Media yang menerima permintaan hak jawab wajib memuatnya proporsional. Jika tidak, pihak keberatan dapat mengadukan ke Dewan Pers.
Indikasi Narasi Sepihak di Artikel Jurnalpolisi.id
Penelusuran lapangan menemukan sejumlah kejanggalan, antara lain:
* tidak ada bukti wawancara,
* tidak ada verifikasi data,
* tidak ada dokumen resmi dari SPBU,
* narasi disusun seolah mewakili SPBU,
* tidak ada rekam komunikasi antara redaksi dan manajemen SPBU.
Kondisi ini membuat banyak pihak menilai bahwa sanggahan tersebut dibuat sepihak, dan tidak memenuhi standar pemberitaan profesional.
Ahli Media: Ada Indikasi Upaya Mengaburkan Isu
Beberapa praktisi media menilai bahwa pola publikasi semacam ini sering digunakan untuk:
* mengalihkan perhatian dari persoalan utama,
* membentuk opini publik secara sepihak,
* meredam sorotan terhadap dugaan pelanggaran.
Jika benar demikian, tindakan ini dapat merusak integritas pers dan memanipulasi persepsi publik.

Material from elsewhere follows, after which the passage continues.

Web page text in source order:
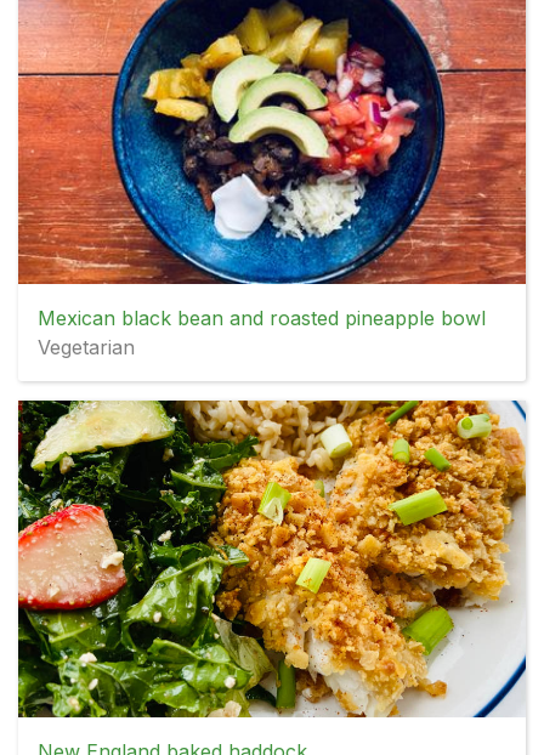
Mexican black bean and roasted pineapple bowl
Vegetarian

Media Harus Taat Etika, Publik Harus Tetap Kritis
Kasus ini menjadi pengingat penting bahwa media harus menjaga:
* prinsip verifikasi,
* akurasi,
* independensi,
* dan profesionalisme.
Tanpa adanya bukti resmi dari SPBU 64.786.12, klarifikasi yang dipublikasikan oleh jurnalpolisi.id layak dinilai:
* tidak sah,
* tidak kredibel,
* tidak memenuhi standar etika,
* dan patut diduga sebagai konten menyesatkan.
Publik diimbau tetap kritis terhadap klarifikasi dari sumber tidak jelas atau media yang tidak memiliki rekam jejak profesional.
Sementara itu, pihak terkait diminta menelusuri potensi motif di balik kemunculan narasi sanggahan tersebut agar praktik manipulatif semacam ini tidak kembali terulang.